We recognize the need for an effective and fair disciplinary process for possible violations of community's standards. Consequently, the college has developed the Student Responsibility Code. This code outlines the procedures which must be followed whenever there is an allegation of a violation of social policy. The college's disciplinary procedures are neither required nor intended to conform to the standards of civil or criminal law. However, in the interest of fairness, allegations of policy violations are conducted in a manner which is designed to afford every student the right to be notified of the complaint(s) against them, the right to be heard, and the right to appeal. A full and complete explanation of the social disciplinary process and the rights guaranteed to students is outlined in the Student Responsibility Code.

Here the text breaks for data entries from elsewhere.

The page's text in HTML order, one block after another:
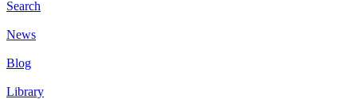
Search
News
Blog
Library
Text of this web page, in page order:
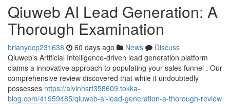
Qiuweb AI Lead Generation: A
Thorough Examination
brianyocp231638 60 days ago News
Discuss
Qiuweb's Artificial Intelligence-driven lead generation platform
claims a innovative approach to populating your sales funnel . Our
comprehensive review discovered that while it undoubtedly
possesses https://alvinhsrt358609.tokka-
blog.com/41959485/qiuweb-ai-lead-generation-a-thorough-review
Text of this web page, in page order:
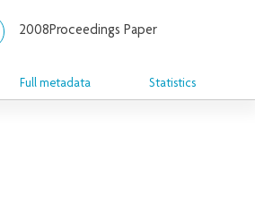
2008Proceedings Paper
Full metadata Statistics
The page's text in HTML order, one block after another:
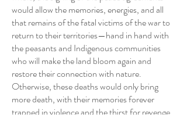
would allow the memories, energies, and all
that remains of the fatal victims of the war to
return to their territories—hand in hand with
the peasants and Indigenous communities
who will make the land bloom again and
restore their connection with nature.
Otherwise, these deaths would only bring
more death, with their memories forever
trapped in violence and the thirst for revenge.
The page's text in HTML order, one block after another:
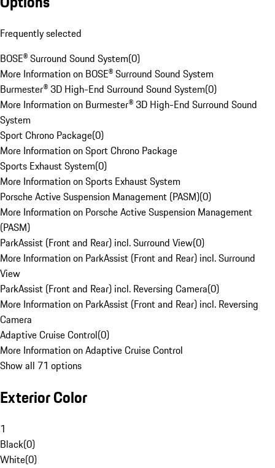
Frequently selected
BOSE® Surround Sound System(0)
More Information on BOSE® Surround Sound System
Burmester® 3D High-End Surround Sound System(0)
More Information on Burmester® 3D High-End Surround Sound
System
Sport Chrono Package(0)
More Information on Sport Chrono Package
Sports Exhaust System(0)
More Information on Sports Exhaust System
Porsche Active Suspension Management (PASM)(0)
More Information on Porsche Active Suspension Management
(PASM)
ParkAssist (Front and Rear) incl. Surround View(0)
More Information on ParkAssist (Front and Rear) incl. Surround
View
ParkAssist (Front and Rear) incl. Reversing Camera(0)
More Information on ParkAssist (Front and Rear) incl. Reversing
Camera
Adaptive Cruise Control(0)
More Information on Adaptive Cruise Control
Show all 71 options
Exterior Color
1
Black(0)
White(0)
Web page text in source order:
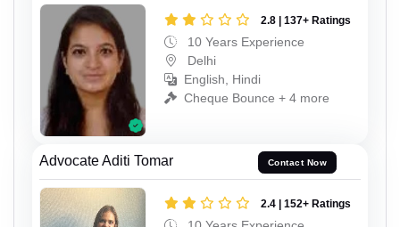
2.8 | 137+ Ratings
10 Years Experience
Delhi
English, Hindi
Cheque Bounce + 4 more
Advocate Aditi Tomar Contact Now
2.4 | 152+ Ratings
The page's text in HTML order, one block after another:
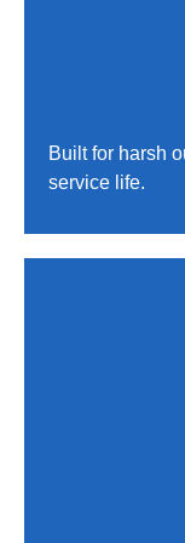
Built for harsh
service life.
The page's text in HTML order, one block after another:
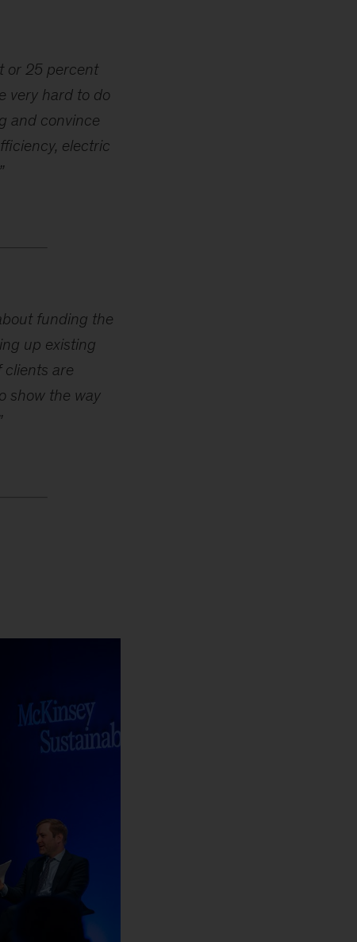
or 25 percent
very hard to do
and convince
electric
funding the
up existing
clients are
show the way
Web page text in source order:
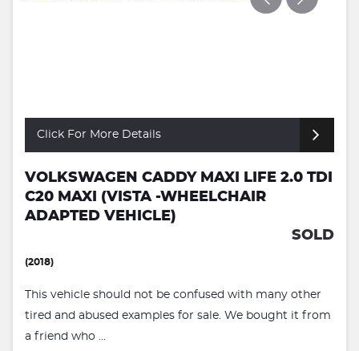
Click For More Details
VOLKSWAGEN CADDY MAXI LIFE 2.0 TDI
C20 MAXI (VISTA -WHEELCHAIR
ADAPTED VEHICLE)
SOLD
(2018)
This vehicle should not be confused with many other
tired and abused examples for sale. We bought it from
a friend who ...
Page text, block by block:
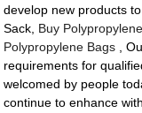
develop new products
Sack, Buy
Polypropylene Bags ,
requirements for
welcomed by people
continue to enhance
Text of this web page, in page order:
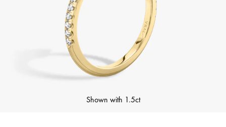
Shown with 1.5ct
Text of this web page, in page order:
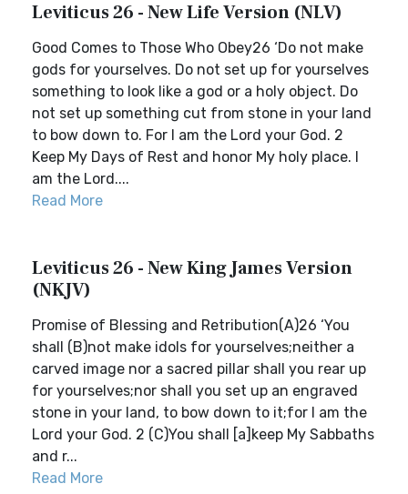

Student Conduct Sanction Guidelines Related to Alcohol and Other Drug Use
Linked below are the college's sanction guidelines for violation(s) of college policy (which include violations of civil/criminal law, since violation of the law on or off campus constitutes a violation of college policy). This list of violations and sanction guidelines should not be considered all-inclusive. The college reserves the right to depart from the stated minimum or maximum guidelines when there is a compelling reason to do so. Any violation not listed should involve a range of sanctions consistent with the category that most closely reflects its severity.
College Sanctions and Legal Sanctions: Multiple Accountabilities
When students or student organizations violate the College's alcohol and other drug policy they will be subject to campus resolution. Campus resolution of such violations may proceed before, during, or after any pending civil or criminal proceedings are concluded. Since the campus actions are primarily educational in nature, and not criminal proceedings, simultaneous actions do not constitute double jeopardy and differing judgments may result. In instances where civil penalties are imposed, the college may also impose sanctions - but not to merely duplicate those imposed by civil authorities.
If you have any questions about any of the above information, please contact a member of the Student Affairs staff.
Parental Notification: Parents and guardians of dependent students may be contacted without student consent by a student affairs administrator following alcohol and/or drug related incidents depending on the severity of the offense, number of offenses, threat to others or the community or life concerns of the student involved.
Financial Aid Eligibility: A student who has been convicted of any offense under Federal or State law involving the possession or sale of a controlled substance will not be eligible to receive certain grant, loans or work assistance from the time of conviction through a period of ineligibility. Eligibility may resume prior to the end of the ineligibility period if rehabilitation requirements are completed as outlined in the Higher Education Amendments of 1998.